The above equation shows that deviatoric and volumetric components of the isotropic linear stiffness can be considered separately. This means that

From purely volumetric strain \(\dot{\varepsilon}_{kl} = \delta_{kl} \dfrac{1}{3} \dot{\varepsilon}_{vol}\) only changes in hydrostatic stress (pressure) result:

\[ \dot{\sigma}_{ij} = \left( \lambda \delta_{ij} \delta_{kl} + 2 \mu I_{ijkl} \right) \delta_{kl} \dfrac{1}{3} \dot{\varepsilon}_{vol} = \delta_{ij} \left( \lambda + 2 \mu \right) \dfrac{1}{3} \dot{\varepsilon}_{vol} \]

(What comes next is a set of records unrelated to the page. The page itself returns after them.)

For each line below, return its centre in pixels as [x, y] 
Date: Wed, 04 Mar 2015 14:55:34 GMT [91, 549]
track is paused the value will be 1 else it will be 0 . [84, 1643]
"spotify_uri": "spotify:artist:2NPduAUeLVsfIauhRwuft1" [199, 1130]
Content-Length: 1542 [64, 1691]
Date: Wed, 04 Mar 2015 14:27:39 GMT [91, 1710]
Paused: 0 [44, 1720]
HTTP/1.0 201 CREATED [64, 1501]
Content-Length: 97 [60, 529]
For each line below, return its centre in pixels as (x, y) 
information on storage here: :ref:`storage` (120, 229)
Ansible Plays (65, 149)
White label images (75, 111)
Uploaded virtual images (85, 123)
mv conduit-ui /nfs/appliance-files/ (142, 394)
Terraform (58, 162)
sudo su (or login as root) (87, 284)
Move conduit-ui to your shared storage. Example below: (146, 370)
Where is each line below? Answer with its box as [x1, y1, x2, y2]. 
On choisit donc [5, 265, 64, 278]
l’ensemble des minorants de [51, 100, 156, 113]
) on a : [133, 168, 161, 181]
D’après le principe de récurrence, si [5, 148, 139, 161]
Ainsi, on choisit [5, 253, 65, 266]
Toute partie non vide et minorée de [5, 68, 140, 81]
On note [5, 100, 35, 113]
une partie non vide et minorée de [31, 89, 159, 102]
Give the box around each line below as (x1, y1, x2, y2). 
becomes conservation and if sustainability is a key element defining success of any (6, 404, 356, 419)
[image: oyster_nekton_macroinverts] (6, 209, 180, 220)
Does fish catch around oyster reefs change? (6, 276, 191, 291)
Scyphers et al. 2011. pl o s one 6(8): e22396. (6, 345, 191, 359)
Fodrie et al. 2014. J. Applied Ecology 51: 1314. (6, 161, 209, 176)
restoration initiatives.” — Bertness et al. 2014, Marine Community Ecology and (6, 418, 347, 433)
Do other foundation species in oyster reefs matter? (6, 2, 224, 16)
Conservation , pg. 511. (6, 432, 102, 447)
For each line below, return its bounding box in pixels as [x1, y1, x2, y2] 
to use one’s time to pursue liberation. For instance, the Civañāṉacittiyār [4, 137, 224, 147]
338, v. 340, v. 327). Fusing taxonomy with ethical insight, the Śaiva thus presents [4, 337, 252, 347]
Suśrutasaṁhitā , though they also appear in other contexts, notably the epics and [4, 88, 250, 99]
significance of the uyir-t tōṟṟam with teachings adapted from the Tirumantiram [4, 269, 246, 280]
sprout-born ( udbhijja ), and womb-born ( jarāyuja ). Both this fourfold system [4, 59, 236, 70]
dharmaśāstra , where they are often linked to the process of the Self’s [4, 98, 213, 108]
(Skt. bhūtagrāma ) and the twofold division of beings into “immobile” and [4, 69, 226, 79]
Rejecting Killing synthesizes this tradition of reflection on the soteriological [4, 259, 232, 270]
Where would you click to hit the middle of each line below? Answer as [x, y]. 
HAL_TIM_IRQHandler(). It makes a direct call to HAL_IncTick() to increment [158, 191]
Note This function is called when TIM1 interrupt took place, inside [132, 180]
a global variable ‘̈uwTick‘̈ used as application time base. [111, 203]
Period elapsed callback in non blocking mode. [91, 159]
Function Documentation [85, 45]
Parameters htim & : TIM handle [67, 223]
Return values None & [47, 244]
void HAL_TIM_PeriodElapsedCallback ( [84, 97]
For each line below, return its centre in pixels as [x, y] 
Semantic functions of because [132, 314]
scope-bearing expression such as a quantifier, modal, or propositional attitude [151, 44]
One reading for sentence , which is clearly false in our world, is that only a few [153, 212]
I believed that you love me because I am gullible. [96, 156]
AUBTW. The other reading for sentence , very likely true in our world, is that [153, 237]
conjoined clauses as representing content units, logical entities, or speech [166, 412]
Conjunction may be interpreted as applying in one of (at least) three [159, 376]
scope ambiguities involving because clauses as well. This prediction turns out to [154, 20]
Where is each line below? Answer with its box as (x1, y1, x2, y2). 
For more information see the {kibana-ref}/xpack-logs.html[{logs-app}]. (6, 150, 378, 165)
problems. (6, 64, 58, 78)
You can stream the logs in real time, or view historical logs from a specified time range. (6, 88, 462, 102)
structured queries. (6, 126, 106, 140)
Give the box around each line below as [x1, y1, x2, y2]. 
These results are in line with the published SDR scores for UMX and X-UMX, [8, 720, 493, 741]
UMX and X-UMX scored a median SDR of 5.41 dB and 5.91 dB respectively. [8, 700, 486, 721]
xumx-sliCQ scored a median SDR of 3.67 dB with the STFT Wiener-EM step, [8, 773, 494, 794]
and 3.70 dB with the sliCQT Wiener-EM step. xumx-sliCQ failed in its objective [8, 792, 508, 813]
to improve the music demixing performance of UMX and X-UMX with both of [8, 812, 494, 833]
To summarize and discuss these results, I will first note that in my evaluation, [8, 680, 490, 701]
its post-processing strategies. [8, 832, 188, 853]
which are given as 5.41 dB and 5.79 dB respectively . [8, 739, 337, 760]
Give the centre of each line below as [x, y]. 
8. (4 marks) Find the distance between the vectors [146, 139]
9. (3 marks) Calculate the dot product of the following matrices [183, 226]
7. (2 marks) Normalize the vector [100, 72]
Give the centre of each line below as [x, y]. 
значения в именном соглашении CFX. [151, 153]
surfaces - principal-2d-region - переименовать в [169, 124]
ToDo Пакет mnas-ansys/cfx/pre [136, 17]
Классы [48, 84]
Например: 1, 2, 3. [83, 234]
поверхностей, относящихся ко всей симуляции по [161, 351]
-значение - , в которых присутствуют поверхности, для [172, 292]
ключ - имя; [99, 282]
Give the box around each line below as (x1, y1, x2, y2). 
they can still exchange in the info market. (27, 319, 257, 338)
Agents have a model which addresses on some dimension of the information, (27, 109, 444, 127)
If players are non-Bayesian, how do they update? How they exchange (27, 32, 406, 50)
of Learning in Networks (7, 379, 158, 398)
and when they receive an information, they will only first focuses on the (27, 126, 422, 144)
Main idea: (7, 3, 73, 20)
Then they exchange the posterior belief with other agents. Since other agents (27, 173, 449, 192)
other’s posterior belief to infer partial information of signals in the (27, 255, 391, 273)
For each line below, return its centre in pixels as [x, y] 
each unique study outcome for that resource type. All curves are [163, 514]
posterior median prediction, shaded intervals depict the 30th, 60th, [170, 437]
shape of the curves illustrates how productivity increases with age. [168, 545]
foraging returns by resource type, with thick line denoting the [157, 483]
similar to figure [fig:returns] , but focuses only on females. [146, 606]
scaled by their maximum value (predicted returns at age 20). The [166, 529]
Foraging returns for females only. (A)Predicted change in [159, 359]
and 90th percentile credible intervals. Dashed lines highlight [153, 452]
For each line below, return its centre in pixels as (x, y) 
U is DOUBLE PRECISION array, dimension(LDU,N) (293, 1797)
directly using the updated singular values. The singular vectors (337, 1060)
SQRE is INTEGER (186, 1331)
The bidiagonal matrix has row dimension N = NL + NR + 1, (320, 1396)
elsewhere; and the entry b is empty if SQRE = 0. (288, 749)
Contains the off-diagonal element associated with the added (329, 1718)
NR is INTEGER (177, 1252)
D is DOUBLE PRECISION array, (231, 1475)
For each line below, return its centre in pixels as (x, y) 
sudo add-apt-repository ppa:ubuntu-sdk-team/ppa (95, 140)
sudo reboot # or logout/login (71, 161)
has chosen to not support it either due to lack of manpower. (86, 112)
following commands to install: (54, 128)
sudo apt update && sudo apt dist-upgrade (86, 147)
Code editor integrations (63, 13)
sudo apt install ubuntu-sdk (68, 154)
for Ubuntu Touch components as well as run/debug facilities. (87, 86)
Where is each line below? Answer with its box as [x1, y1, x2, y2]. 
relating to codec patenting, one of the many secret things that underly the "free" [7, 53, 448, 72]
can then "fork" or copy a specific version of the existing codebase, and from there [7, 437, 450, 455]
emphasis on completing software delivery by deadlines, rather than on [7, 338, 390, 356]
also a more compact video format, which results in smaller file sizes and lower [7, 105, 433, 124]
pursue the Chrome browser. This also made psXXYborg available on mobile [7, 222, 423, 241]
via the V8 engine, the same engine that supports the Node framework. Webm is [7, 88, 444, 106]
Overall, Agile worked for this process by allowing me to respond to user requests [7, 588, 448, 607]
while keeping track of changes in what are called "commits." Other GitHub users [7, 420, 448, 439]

with the definition of the mean stress \(p=\dfrac{1}{3} \delta_{ij} \sigma_{ij}\) introduced in section Roscoe invariants the rate of mean stress \(\dot{p}\) reads

\[ \dot{p} = \dfrac{1}{3} \delta_{ij} \dot{\sigma}_{ij} = \left( \lambda + 2 \mu \right) \dot{\varepsilon}_{vol} = K \dot{\varepsilon}_{vol} \]

where \(K = \left( \lambda + 2 \mu \right) = \dfrac{E}{3(1-2\nu)}\) is called the bulk modulus.
Purely deviatoric strain \(\varepsilon_{kl}^*\), only result in changes in deviatoric stresses \(\sigma_{ij}^*\)

\[ \dot{\sigma}_{ij} = \left( \lambda \delta_{ij} \delta_{kl} + 2 \mu I_{ijkl} \right) \varepsilon_{kl}^* = 2 \mu \varepsilon_{ij}^* = 2 G \varepsilon_{ij}^* = \dot{\sigma}_{ij}^* \]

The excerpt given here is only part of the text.